Call High Gear Cyclery in Stirling, NJ @ (800)-cyclery. As of yesterday morning, they had an XL Saeco-Cannondale team bib hanging up on one of their racks. It *might* be a 2003 version, though. I'm probably a L since the M they also had was too small. The dressing room mirror "revealed" that it isn't the sort of bib short I'd wear in mixed company, if you know what I mean.


----------



## minimojos (Mar 16, 2004)

HouseMoney said:


> Call High Gear Cyclery in Stirling, NJ @ (800)-cyclery. As of yesterday morning, they had an XL Saeco-Cannondale team bib hanging up on one of their racks. It *might* be a 2003 version, though. I'm probably a L since the M they also had was too small. The dressing room mirror "revealed" that it isn't the sort of bib short I'd wear in mixed company, if you know what I mean.

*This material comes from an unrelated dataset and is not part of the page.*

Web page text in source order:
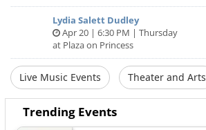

YEAH I totally know what you mean!!! I tried on a large and bam I was showing off my short and curly's. Thanks for the info!


----------



## minimojos (Mar 16, 2004)

I must have just missed it, they are out of the bib shorts.

I am amazed at how diffiuclt these are to find!


----------



## Hawkeye (Apr 3, 2004)

Try the Bike Zone in Falmouth,Ma. 508-540-2453. We have some 04 stuff .


----------



## minimojos (Mar 16, 2004)

I found some of the Simoni Saeco Spider sets at colorado cyclist. Thanks for all of the help guys!


----------